Vitamin B12 Biosynthesis and Anaerobic Use of Ethanolamine

The ability to synthesize vitamin B12 is unevenly distributed in living organisms, and vitamin B12 biosynthesis genes are found in about one-third of the bacteria sequenced. Vitamin B12 can be synthesized in oxygen-independent and oxygen-dependent pathways [100]. A gene cluster (cbi and cob genes) identified in the genome sequences of L. monocytogenes and L. innocua [2, 64] shares high homology with vitamin B12 biosynthesis genes from Salmonella enterica serovar Typhimur-ium, suggesting that both Listeria species use the oxygen-independent pathway like S. enterica.
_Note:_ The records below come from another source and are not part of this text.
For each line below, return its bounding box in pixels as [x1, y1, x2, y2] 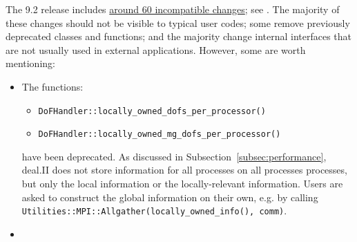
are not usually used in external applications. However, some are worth [6, 42, 306, 57]
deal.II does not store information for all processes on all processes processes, [21, 162, 347, 177]
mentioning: [6, 56, 55, 71]
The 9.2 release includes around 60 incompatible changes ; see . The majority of [6, 2, 340, 16]
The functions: [21, 79, 84, 93]
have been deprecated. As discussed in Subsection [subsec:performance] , [21, 149, 327, 163]
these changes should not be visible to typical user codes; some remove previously [6, 15, 350, 30]
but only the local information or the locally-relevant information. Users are [21, 176, 343, 191]
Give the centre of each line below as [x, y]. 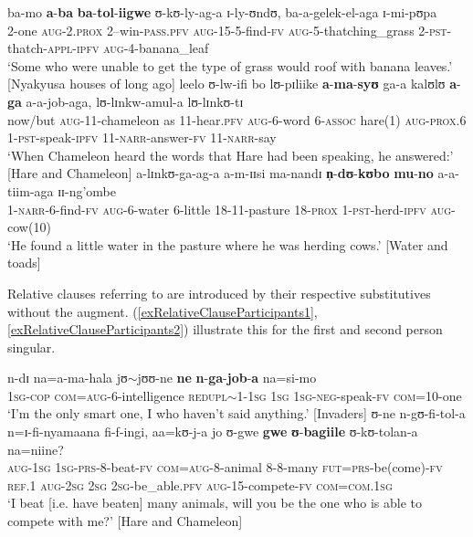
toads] [24, 263]
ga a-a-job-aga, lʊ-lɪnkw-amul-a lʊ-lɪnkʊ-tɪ [126, 101]
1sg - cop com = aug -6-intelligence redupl [117, 395]
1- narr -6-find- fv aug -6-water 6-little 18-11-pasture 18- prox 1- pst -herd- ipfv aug [229, 209]
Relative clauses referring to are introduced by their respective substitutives [219, 293]
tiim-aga [31, 190]
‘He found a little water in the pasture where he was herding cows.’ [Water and [228, 244]
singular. [32, 347]

Furthermore, close to the cobalamin biosynthesis genes both Listeria species contain orthologues of genes necessary in S. enterica for the coenzyme B12-dependent degradation of ethanolamine and propanediol (eut and pdu genes, respectively). All three gene clusters [from cbiP (lmo1208) to pduS (lmo1142)] may have been acquired by Listeria en bloc by horizontal gene transfer in an ancient event [64]. L. monocytogenes is an aerobically growing microaerophilic that thrives best at reduced oxygen tension and is able to colonize and survive in the mammalian gut where it encounters anaerobic conditions [4]. Vitamin B12- dependent anaerobic degradation of ethanolamine and propanediol could enable

L. monocytogenes to use ethanolamine and 1,2-propanediol as carbon and energy sources for growth under the anaerobic conditions encountered in the mammalian gut, where both substances are believed to be abundant. Taken together, it is tempting to speculate that the vitamin B12 synthesis genes together with the pdu and eut operons play a role during a listerial infection and hence may represent a novel type of virulence determinants of L. monocytogenes.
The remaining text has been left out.